Whereas, underground power transmission is expensive and also
has many advantages. The applications of this transmission mainly
depend on the crowd areas as well as where the possibility of overhead
power transmission is not possible. Sometimes, due to factors like
physical, cost and environmental, the two types of cables are combined
together for electrical power transmission This Technical Seminar
topic discusses an overview of underground electric power
transmission, types, installation, features and more.
INTRODUCTION TO UNDERGROUND TRANSMISSION
The electric power transmission can be done using a method like undergrounding as an alternative to
overhead power transmission. These cables have low visibility and not affected by bad -weather. But, the
cost of these cables is high and laying process is time-consuming instead of overhead building. The
finding of faults in underground transmission lines takes much time for repairing as well as locating.

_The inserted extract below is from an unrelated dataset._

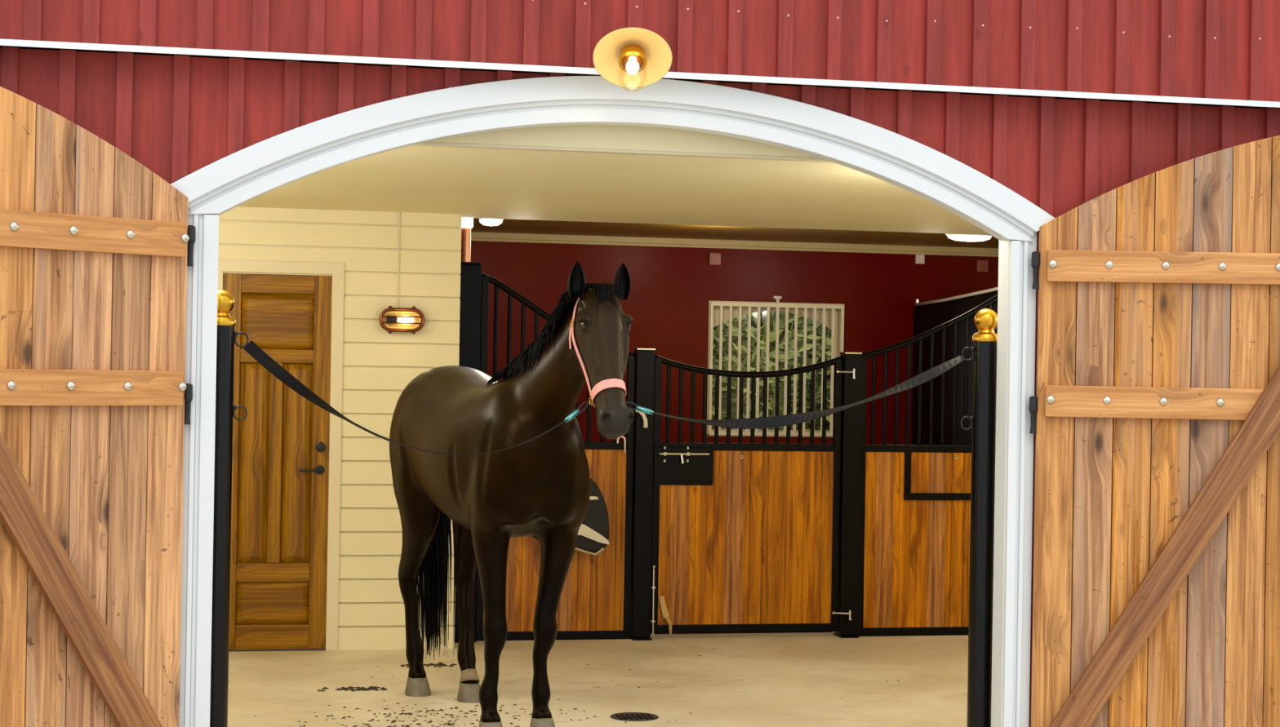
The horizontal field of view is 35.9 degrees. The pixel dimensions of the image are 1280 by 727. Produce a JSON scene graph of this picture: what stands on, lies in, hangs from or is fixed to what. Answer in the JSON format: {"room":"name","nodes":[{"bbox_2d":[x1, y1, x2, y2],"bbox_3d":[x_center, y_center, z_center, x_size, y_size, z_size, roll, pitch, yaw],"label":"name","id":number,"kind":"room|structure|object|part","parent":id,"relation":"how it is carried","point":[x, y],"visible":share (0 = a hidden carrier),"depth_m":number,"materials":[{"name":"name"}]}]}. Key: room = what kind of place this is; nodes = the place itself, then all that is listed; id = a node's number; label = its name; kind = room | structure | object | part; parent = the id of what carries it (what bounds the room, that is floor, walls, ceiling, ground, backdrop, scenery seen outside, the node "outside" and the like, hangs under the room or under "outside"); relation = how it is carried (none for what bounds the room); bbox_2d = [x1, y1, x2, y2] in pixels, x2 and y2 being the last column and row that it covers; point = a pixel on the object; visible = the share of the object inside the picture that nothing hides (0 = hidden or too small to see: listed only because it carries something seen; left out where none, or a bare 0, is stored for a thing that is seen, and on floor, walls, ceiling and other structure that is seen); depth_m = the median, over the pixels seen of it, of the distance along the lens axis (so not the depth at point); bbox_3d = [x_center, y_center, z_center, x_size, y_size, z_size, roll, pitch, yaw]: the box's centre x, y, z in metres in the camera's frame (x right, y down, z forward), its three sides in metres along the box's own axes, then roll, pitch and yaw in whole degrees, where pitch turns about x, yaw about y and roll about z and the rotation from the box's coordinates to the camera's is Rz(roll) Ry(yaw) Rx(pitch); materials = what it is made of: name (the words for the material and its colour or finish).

In urban areas, this type of transmission is enclosed with shielded with dielectric liquid and a
metal pipe that is either fixed or spread through pumps.
If an electric-fault breaks the underground pipe & generates
a dielectric liquid into the nearby mud, then the liquid
nitrogen trucks are assembled to fix the damaged part of the
pipe location. This kind of transmission cable can extend
the fixed period as well as the cost of repair. The stats of the
pipe and soil are monitored frequently throughout the
period of repair
TYPES OF UNDERGROUND TRANSMISSION CABLES
The most common types of underground electric power transmission cables
include the following.
HPFF (High-Pressure Fluid Filled Pipe)
HPGF (High-Pressure Gas Filled Pipe)
SCFF (Self Contained Fluid Filled)
XLPE (Solid Cable Cross-Linked Polyethylene)
High-Pressure, Fluid-Filled Pipe-Type Cable:
A high-pressure, fluid-filled (HPFF) pipe-type of underground
transmission line, consists of a steel pipe that contains three high-voltage
conductors. Figure illustrates a typical HPFF pipe-type cable. Each
conductor is made of copper or aluminum; insulated with high-quality,
oil-impregnated kraft paper insulation; and covered with metal shielding
(usually lead) and skid wires (for protection during construction).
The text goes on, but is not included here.